## [TRY IT]
From the records below, copy every line that contains the word "derivative".

**** GIVEN RECORDS

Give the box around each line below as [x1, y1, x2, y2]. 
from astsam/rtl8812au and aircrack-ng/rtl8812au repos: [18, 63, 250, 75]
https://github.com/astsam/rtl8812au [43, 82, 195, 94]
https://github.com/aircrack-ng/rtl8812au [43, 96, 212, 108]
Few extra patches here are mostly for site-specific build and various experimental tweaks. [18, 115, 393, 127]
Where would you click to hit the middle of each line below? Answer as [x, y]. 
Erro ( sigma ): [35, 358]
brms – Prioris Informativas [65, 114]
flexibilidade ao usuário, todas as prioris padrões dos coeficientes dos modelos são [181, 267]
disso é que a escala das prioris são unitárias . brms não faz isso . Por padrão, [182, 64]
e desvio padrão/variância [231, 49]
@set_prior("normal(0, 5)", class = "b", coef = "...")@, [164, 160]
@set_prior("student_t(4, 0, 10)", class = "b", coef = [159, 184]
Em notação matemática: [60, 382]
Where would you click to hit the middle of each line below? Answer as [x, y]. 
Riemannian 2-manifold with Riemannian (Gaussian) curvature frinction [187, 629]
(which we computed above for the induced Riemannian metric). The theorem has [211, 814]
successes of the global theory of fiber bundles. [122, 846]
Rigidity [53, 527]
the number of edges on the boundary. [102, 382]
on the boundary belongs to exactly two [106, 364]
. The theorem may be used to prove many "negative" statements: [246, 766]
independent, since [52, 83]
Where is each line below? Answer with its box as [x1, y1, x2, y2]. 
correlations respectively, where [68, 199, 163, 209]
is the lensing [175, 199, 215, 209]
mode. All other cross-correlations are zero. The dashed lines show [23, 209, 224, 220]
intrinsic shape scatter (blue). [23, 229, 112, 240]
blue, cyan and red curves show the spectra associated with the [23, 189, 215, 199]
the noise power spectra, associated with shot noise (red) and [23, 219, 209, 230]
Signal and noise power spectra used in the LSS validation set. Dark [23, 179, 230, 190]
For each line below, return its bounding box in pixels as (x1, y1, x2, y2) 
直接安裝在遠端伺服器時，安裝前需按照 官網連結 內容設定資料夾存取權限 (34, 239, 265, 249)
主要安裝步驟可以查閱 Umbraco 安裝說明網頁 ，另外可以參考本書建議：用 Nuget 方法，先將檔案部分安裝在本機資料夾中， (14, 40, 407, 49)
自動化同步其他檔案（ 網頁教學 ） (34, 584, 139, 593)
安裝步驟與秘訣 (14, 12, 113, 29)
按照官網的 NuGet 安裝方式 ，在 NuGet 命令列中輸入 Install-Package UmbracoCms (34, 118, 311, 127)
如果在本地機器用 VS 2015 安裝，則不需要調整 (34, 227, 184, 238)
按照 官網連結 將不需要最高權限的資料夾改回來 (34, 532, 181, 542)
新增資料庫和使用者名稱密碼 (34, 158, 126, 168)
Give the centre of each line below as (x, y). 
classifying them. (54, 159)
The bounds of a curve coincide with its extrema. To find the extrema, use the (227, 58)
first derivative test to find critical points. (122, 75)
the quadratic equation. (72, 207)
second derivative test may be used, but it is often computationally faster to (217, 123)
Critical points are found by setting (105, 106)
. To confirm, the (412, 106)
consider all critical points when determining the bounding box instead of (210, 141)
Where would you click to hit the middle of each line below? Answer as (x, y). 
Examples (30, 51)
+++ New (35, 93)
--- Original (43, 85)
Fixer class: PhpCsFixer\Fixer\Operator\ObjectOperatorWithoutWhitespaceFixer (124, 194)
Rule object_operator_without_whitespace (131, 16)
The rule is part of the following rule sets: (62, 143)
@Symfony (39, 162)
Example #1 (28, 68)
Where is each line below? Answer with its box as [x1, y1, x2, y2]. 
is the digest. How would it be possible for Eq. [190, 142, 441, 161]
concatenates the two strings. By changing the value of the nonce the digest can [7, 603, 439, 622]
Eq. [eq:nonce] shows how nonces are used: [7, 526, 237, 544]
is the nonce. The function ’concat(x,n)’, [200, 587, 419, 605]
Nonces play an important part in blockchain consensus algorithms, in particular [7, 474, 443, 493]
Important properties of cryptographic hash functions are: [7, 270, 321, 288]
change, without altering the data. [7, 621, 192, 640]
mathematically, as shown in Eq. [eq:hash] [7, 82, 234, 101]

********

## [RESPONSE AREA]
first derivative test to find critical points. (122, 75)
second derivative test may be used, but it is often computationally faster to (217, 123)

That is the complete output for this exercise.